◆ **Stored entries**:
=== Begin Enclosure ===

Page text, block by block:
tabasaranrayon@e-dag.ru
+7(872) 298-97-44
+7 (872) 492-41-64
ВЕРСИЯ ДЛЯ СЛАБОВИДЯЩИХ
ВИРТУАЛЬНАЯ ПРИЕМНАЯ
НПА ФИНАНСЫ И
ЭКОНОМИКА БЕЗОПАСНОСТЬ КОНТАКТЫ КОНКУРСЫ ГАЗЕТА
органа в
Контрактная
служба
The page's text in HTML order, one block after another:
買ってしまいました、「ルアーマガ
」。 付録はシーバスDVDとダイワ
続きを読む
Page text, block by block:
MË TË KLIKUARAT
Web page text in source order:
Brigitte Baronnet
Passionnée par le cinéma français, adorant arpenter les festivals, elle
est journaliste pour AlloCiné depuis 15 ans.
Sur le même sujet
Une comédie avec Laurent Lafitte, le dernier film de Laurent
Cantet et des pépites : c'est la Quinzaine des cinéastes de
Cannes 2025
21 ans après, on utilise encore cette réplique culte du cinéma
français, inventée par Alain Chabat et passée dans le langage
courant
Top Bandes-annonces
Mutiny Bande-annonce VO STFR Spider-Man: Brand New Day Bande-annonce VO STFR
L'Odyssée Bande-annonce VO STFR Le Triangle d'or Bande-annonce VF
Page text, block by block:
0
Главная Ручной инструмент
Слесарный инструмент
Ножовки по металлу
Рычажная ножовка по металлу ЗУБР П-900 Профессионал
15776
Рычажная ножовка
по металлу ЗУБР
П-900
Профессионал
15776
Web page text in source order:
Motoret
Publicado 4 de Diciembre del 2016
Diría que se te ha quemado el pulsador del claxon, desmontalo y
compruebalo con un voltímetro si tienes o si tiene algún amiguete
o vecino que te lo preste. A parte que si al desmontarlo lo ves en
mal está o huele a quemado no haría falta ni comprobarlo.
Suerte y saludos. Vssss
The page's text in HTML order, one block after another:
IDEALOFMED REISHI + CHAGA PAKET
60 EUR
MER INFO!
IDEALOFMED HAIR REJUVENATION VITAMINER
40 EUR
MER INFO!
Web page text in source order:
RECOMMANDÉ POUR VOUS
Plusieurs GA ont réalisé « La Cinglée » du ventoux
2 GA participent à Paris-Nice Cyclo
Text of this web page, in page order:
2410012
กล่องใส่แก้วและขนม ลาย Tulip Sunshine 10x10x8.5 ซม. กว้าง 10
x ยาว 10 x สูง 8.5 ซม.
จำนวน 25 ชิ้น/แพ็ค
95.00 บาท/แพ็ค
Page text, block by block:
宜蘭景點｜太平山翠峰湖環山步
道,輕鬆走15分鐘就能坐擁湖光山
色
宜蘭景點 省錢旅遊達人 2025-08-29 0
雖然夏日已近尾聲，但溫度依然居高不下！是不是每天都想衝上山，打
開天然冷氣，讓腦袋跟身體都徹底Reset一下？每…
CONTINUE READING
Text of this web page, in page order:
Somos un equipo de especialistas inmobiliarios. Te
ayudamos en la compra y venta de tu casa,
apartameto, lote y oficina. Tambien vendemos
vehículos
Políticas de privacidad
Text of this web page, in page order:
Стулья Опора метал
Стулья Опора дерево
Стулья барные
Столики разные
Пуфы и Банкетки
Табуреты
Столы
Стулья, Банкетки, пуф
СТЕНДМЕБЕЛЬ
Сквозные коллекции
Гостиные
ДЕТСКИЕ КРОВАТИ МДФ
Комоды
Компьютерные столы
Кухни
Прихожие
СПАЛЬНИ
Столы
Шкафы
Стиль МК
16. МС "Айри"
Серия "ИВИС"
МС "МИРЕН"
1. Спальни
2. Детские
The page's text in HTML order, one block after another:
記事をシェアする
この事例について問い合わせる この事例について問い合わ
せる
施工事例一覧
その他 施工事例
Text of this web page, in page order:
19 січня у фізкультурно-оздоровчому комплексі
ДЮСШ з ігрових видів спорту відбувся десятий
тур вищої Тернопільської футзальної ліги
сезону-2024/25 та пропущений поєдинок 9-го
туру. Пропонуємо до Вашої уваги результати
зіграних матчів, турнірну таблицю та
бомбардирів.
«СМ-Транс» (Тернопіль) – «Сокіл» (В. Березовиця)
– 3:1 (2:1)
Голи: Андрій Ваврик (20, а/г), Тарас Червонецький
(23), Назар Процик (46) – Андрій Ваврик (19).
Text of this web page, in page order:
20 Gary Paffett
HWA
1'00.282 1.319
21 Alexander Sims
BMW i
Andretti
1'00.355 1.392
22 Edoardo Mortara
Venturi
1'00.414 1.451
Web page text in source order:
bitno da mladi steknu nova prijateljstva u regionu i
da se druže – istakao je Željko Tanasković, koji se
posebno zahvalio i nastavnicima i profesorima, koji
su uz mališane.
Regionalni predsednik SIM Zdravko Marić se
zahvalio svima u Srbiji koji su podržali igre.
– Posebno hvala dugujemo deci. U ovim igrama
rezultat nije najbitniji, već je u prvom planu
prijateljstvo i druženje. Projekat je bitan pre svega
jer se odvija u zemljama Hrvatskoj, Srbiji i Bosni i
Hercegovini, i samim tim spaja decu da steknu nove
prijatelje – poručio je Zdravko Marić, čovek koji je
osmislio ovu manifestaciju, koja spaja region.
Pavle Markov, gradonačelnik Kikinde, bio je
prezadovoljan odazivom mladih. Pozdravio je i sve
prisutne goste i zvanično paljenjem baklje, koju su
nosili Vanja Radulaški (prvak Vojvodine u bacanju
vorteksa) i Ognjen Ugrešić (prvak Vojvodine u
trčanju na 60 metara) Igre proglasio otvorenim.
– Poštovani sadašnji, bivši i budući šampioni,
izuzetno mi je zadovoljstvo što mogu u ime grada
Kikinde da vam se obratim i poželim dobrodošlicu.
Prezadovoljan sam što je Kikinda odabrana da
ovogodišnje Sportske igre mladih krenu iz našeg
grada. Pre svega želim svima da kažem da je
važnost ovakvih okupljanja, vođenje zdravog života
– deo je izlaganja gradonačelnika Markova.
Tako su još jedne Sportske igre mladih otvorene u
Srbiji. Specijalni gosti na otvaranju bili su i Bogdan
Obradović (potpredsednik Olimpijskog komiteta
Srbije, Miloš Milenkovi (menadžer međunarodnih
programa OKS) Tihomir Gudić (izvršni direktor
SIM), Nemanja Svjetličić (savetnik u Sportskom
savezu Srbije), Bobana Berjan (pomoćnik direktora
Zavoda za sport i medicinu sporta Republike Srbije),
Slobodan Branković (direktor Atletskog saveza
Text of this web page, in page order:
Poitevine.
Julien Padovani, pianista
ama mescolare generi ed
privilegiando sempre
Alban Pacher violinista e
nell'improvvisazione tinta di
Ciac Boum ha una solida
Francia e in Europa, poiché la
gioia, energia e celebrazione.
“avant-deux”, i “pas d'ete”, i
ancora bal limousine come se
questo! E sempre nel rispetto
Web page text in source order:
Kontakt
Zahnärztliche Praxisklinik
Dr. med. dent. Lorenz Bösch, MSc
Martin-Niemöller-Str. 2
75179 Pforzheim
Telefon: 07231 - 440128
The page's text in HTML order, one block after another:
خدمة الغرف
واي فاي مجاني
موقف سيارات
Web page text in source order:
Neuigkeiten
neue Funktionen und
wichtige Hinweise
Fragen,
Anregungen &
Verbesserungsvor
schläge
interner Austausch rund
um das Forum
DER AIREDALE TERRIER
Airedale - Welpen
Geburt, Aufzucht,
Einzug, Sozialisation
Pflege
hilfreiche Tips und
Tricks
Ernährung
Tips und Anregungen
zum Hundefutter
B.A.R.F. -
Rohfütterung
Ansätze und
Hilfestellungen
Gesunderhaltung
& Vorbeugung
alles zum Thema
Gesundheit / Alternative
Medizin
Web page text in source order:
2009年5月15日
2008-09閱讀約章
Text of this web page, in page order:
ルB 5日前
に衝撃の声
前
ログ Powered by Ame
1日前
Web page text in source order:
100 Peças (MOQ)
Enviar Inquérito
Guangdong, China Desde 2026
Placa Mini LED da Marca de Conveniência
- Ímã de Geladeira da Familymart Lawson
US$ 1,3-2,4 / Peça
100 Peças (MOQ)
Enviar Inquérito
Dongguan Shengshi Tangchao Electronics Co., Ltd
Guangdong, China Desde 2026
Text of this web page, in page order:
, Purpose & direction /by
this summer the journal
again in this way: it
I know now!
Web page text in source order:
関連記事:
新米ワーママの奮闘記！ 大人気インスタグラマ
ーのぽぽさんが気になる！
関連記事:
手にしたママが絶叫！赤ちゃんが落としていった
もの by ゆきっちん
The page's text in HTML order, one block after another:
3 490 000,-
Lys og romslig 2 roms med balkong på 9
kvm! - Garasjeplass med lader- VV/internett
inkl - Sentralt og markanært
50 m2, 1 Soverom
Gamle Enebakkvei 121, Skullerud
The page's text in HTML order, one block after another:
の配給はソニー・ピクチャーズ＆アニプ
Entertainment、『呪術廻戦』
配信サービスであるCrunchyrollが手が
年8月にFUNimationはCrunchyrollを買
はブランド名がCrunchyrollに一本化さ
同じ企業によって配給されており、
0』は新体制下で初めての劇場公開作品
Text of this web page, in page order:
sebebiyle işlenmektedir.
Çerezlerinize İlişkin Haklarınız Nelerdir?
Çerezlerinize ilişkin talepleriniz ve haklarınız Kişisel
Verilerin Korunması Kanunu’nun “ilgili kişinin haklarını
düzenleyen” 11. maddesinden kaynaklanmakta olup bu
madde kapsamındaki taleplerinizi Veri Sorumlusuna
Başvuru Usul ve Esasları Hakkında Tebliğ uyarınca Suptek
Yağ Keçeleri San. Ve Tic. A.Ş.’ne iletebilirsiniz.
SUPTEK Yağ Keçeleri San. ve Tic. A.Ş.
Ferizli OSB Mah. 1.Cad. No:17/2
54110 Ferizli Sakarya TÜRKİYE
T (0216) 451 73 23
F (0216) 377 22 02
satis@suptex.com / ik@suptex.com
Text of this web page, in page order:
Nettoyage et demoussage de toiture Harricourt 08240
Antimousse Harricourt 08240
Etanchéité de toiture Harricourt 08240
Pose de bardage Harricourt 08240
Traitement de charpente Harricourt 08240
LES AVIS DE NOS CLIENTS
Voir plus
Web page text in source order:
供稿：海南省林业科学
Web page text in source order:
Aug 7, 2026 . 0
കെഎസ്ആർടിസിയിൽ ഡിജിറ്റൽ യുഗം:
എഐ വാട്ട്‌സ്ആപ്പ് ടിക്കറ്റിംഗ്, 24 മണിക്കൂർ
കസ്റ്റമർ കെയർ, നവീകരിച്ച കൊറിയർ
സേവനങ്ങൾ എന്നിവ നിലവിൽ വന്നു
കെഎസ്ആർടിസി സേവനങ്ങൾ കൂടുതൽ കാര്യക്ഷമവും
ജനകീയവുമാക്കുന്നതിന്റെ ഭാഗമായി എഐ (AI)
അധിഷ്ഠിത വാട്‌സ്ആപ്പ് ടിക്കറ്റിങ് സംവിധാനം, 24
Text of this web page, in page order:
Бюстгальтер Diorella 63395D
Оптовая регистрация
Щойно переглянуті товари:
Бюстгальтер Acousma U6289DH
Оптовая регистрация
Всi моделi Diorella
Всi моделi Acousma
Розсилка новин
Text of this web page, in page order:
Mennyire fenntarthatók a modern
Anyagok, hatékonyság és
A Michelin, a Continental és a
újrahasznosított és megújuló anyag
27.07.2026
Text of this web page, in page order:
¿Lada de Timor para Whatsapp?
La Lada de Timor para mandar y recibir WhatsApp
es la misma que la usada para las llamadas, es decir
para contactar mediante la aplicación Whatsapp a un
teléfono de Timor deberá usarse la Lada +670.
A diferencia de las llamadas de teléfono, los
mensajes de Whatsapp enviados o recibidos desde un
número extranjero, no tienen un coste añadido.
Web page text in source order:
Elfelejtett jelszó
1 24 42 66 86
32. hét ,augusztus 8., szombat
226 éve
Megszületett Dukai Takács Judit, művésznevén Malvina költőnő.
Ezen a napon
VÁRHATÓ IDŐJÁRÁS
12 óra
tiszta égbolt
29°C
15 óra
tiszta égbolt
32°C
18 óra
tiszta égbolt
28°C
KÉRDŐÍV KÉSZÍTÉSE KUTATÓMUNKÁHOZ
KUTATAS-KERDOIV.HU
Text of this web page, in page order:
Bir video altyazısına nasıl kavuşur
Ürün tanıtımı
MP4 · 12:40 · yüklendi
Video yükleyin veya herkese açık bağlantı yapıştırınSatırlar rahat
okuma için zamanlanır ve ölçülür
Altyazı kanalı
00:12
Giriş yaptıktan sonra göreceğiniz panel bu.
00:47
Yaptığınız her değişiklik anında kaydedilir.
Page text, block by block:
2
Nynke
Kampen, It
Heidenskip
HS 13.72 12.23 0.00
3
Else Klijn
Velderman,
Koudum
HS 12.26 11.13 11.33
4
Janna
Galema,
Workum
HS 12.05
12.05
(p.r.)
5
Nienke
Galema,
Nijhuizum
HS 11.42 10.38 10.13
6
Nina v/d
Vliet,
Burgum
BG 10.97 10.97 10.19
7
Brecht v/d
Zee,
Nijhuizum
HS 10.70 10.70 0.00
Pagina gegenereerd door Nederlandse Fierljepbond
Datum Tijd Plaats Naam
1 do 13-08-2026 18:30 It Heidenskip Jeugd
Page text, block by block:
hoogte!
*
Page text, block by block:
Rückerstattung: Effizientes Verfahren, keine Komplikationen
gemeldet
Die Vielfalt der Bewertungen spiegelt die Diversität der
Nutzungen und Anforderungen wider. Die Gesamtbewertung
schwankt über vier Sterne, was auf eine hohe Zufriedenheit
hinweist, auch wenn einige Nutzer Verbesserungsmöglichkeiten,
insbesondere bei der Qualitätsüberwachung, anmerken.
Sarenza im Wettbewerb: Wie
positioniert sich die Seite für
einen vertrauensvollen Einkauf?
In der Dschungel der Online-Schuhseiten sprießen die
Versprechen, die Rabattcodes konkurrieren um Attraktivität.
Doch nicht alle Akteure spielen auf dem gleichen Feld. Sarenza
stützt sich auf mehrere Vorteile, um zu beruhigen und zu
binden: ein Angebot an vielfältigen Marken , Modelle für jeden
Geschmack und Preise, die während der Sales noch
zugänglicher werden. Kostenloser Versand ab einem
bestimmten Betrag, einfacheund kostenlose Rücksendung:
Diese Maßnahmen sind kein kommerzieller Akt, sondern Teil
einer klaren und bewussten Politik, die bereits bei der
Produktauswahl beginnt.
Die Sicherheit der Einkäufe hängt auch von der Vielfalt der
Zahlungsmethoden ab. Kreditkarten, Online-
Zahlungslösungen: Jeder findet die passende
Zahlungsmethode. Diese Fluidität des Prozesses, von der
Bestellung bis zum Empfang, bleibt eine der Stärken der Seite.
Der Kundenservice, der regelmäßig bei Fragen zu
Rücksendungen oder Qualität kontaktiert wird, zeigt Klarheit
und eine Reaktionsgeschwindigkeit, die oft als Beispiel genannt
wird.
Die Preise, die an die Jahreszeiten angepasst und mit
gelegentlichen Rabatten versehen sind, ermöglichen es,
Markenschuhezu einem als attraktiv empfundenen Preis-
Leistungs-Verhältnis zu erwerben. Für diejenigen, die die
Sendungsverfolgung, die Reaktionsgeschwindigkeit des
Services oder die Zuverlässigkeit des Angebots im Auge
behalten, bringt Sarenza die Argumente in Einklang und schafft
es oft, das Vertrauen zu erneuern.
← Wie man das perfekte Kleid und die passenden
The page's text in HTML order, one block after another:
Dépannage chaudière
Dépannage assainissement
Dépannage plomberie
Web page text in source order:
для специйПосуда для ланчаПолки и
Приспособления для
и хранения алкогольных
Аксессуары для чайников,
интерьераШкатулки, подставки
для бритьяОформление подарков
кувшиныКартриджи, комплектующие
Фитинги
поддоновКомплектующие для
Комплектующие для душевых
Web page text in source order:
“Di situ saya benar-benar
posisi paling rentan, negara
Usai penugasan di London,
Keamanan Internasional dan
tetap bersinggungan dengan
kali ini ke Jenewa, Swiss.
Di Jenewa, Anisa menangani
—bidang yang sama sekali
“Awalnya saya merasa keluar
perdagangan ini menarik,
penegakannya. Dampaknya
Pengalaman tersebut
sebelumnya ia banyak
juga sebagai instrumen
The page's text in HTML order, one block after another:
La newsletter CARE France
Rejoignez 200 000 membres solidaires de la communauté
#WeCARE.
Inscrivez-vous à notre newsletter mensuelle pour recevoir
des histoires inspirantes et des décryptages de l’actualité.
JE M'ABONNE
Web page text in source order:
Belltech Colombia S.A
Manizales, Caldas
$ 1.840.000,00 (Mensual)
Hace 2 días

=== End Enclosure ===

◆ **WORK REQUEST**: All lines above that contain "wird" are required in the answer.

◆ **EXERCISE RESPONSE**:
Rücksendungen oder Qualität kontaktiert wird, zeigt Klarheit
wird.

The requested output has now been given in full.